Problem: Your answer should consist only of the lines from the line containing "MPG highway" through the last line below, each repeated exactly.

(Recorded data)
###

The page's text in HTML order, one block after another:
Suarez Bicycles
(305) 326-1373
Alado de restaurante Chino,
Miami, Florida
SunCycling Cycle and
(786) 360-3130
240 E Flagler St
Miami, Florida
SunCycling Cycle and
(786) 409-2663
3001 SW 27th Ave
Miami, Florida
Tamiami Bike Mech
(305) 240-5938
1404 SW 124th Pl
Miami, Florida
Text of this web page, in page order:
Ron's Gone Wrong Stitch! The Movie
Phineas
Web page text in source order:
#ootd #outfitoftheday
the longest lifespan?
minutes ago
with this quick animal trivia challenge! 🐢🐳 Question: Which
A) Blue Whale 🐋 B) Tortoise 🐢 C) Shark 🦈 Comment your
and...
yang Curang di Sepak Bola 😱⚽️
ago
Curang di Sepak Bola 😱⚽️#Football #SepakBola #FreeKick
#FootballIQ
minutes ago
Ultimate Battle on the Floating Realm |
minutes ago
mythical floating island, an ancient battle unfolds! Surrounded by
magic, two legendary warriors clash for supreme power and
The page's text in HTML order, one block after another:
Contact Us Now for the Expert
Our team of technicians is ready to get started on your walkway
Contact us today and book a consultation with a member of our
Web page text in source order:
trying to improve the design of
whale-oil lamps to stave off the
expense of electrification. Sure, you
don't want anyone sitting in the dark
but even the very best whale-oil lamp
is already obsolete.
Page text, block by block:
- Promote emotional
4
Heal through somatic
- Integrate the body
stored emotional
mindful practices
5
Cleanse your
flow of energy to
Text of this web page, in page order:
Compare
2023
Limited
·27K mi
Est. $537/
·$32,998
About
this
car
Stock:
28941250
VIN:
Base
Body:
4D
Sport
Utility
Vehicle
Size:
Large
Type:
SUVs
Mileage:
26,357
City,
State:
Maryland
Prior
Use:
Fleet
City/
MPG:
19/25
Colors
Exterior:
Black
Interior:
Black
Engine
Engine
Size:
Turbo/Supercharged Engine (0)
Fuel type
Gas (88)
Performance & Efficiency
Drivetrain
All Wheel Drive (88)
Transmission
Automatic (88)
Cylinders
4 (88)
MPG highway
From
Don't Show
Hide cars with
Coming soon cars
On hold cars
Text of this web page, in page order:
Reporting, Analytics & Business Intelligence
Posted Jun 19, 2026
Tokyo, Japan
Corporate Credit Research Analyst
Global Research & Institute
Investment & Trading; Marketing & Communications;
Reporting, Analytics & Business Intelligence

###

Written response:
MPG highway
From
Don't Show
Hide cars with
Coming soon cars
On hold cars
Text of this web page, in page order:
Reporting, Analytics & Business Intelligence
Posted Jun 19, 2026
Tokyo, Japan
Corporate Credit Research Analyst
Global Research & Institute
Investment & Trading; Marketing & Communications;
Reporting, Analytics & Business Intelligence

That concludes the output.